Entries shown>

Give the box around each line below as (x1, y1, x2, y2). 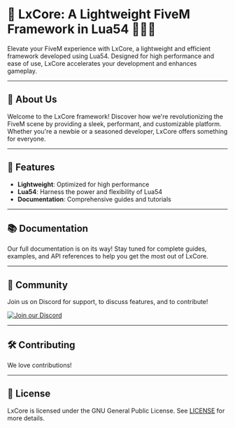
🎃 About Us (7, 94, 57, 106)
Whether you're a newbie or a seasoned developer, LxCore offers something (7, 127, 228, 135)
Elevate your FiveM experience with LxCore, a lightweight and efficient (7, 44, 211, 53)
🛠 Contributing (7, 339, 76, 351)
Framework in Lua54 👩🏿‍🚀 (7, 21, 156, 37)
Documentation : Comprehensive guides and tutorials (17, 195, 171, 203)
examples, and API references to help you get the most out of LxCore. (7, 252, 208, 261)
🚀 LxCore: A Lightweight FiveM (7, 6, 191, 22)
--
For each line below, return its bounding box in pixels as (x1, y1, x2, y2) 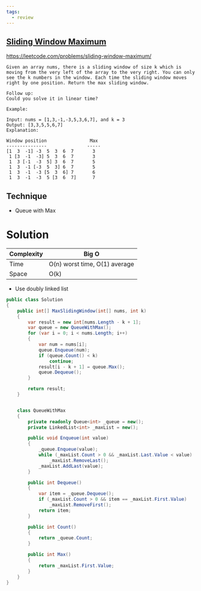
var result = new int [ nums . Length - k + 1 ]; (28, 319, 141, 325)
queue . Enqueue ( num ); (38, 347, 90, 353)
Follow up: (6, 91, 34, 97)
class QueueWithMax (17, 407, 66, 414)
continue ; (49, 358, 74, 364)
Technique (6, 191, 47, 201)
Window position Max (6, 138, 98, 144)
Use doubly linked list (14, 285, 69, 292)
---
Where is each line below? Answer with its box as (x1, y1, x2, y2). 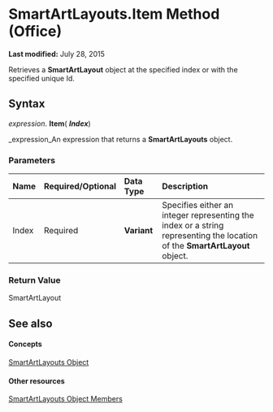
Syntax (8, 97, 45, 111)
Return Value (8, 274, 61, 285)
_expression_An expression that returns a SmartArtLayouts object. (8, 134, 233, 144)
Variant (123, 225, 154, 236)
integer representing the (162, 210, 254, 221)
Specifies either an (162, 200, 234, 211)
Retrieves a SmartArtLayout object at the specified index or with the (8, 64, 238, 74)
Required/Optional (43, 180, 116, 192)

Task requirements> In the records above, which lines hold the string "LxCore"? Copy each one.

Expected output>
Whether you're a newbie or a seasoned developer, LxCore offers something (7, 127, 228, 135)
Elevate your FiveM experience with LxCore, a lightweight and efficient (7, 44, 211, 53)
examples, and API references to help you get the most out of LxCore. (7, 252, 208, 261)
🚀 LxCore: A Lightweight FiveM (7, 6, 191, 22)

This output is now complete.